## TASK INPUTS
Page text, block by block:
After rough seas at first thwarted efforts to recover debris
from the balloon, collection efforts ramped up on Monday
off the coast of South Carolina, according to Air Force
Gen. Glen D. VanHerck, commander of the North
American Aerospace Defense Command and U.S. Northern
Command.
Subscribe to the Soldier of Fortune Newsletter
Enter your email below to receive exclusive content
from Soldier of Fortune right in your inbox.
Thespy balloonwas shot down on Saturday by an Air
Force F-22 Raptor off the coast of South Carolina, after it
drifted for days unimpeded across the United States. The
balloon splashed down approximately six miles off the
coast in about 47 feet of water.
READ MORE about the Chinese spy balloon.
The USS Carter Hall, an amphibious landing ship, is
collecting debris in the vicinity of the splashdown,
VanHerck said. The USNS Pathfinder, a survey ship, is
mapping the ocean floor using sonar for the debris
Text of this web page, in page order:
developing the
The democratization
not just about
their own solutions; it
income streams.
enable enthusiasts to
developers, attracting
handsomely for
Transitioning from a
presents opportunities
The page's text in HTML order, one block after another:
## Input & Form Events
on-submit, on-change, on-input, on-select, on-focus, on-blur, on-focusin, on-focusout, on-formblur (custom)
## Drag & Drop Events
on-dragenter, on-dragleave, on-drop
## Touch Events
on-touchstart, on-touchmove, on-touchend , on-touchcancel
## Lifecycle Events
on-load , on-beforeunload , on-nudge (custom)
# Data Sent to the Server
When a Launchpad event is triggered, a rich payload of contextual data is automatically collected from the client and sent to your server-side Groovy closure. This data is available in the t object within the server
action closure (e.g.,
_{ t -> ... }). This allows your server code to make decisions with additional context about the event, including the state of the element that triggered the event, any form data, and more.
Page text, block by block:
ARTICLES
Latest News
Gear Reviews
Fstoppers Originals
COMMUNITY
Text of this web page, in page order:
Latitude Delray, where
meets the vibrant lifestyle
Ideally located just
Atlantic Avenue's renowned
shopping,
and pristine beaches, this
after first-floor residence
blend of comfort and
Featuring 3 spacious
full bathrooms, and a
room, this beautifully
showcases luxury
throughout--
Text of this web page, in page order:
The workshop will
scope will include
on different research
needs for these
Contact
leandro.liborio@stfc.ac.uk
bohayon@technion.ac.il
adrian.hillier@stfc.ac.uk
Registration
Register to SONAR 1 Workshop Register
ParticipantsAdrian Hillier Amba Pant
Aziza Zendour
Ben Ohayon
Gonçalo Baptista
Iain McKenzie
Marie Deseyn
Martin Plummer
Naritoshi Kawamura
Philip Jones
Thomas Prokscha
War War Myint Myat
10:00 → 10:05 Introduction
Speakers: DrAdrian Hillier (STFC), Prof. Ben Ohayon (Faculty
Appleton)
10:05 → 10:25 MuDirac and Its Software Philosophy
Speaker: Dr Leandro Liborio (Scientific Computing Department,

## TASK
Write out the lines of the records exactly, starting at the one holding "10:05 → 10:25" and ending with the last line, and include no others.

## EXERCISE ANSWER
10:05 → 10:25 MuDirac and Its Software Philosophy
Speaker: Dr Leandro Liborio (Scientific Computing Department,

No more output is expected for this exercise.